TASK TO COMPLETE:
Copy every line of the entries that includes the word "quadratic".

:: DATA RECORDS ::

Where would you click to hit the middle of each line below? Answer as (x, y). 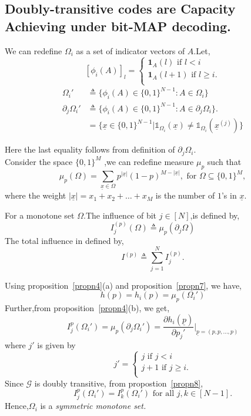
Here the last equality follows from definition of (90, 149)
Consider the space (39, 161)
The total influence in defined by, (64, 240)
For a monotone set (40, 215)
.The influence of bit (120, 215)
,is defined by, (215, 215)
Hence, (17, 406)
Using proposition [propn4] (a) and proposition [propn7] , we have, (123, 285)
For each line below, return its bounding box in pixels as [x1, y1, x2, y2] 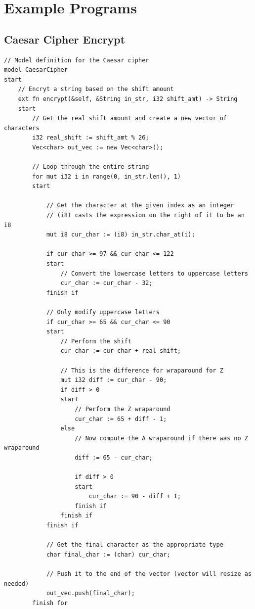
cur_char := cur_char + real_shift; [60, 347, 181, 355]
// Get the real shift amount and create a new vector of [32, 115, 227, 122]
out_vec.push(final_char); [46, 590, 135, 597]
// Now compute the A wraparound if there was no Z [75, 434, 248, 442]
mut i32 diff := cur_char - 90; [60, 376, 167, 384]
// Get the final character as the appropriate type [46, 541, 223, 549]
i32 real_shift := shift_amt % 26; [32, 134, 149, 141]
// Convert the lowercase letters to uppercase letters [60, 270, 248, 277]
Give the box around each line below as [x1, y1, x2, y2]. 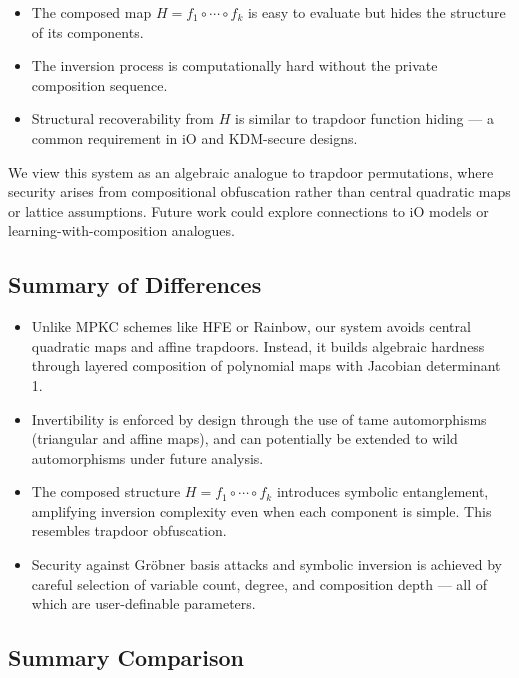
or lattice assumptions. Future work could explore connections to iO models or [8, 200, 489, 221]
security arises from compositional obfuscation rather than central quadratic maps [8, 181, 511, 202]
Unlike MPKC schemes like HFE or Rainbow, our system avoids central [31, 316, 471, 337]
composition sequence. [31, 74, 168, 95]
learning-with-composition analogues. [8, 220, 235, 241]
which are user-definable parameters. [31, 593, 256, 614]
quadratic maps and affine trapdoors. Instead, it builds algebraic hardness [31, 335, 485, 356]
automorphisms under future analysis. [31, 447, 264, 468]
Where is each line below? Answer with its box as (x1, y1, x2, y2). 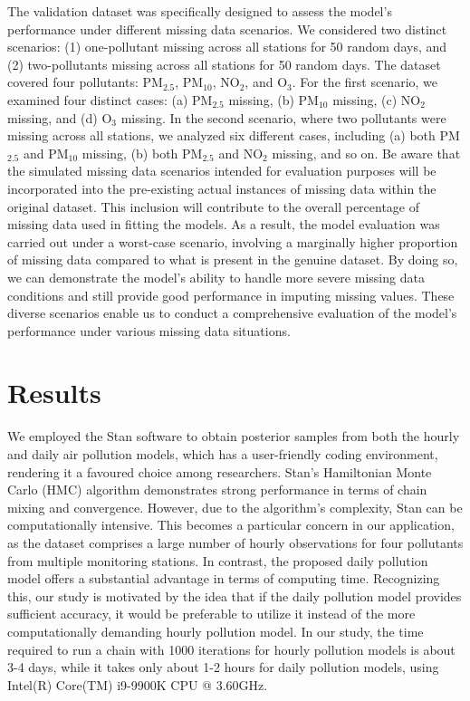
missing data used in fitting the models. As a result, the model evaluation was (7, 215, 440, 234)
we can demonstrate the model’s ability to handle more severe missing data (7, 267, 425, 286)
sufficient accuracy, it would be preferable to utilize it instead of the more (7, 604, 416, 623)
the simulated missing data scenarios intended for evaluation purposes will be (7, 161, 436, 180)
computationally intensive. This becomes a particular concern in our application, (7, 515, 455, 534)
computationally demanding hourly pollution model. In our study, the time (7, 621, 424, 640)
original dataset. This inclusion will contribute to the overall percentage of (7, 197, 420, 216)
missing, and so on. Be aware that (272, 143, 461, 162)
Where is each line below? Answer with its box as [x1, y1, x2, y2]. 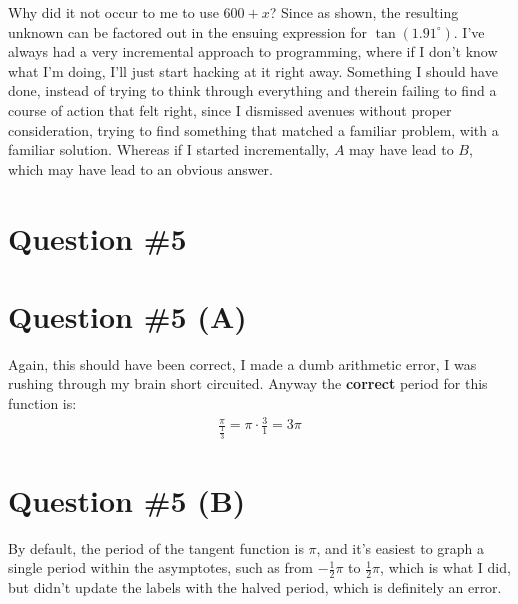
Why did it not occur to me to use [8, 2, 219, 22]
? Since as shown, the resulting [269, 2, 459, 22]
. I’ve [453, 21, 485, 42]
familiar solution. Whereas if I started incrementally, [8, 139, 330, 160]
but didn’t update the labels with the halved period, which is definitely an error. [8, 577, 502, 598]
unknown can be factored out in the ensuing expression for [8, 21, 367, 42]
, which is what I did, [380, 557, 511, 578]
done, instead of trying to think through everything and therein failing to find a [8, 80, 497, 101]
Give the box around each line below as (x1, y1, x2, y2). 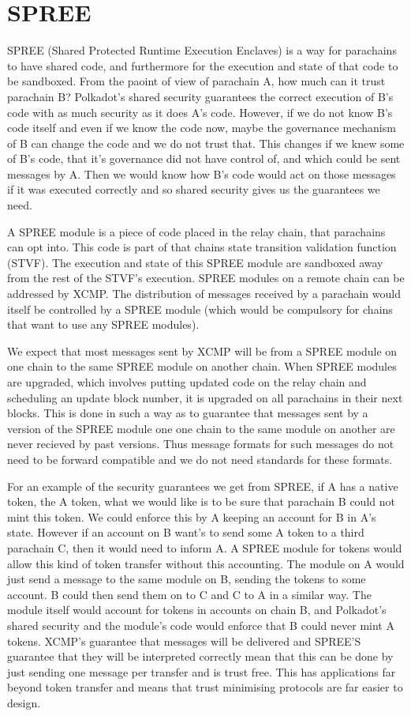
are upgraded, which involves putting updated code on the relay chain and (7, 374, 367, 390)
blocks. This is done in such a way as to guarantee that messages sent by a (7, 405, 368, 421)
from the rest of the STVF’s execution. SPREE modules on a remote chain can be (7, 269, 405, 286)
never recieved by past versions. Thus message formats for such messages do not (7, 435, 394, 452)
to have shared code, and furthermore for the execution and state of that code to (7, 57, 398, 73)
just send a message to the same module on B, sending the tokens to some (7, 571, 366, 587)
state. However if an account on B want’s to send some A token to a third (7, 524, 364, 541)
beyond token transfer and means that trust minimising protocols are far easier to (7, 679, 403, 695)
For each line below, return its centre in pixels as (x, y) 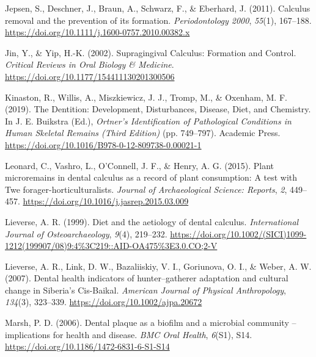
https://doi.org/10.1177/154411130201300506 (90, 76)
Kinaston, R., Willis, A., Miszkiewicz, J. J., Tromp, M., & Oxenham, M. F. (146, 97)
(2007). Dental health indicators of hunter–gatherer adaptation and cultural (147, 278)
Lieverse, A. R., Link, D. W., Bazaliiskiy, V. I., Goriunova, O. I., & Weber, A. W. (158, 266)
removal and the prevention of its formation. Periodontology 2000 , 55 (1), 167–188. (158, 20)
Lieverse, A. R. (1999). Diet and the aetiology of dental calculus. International (152, 221)
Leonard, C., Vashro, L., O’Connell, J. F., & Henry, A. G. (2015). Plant (139, 165)
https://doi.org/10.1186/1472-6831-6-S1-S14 (87, 346)

:::

RESPONSE:
security arises from compositional obfuscation rather than central quadratic maps [8, 181, 511, 202]
quadratic maps and affine trapdoors. Instead, it builds algebraic hardness [31, 335, 485, 356]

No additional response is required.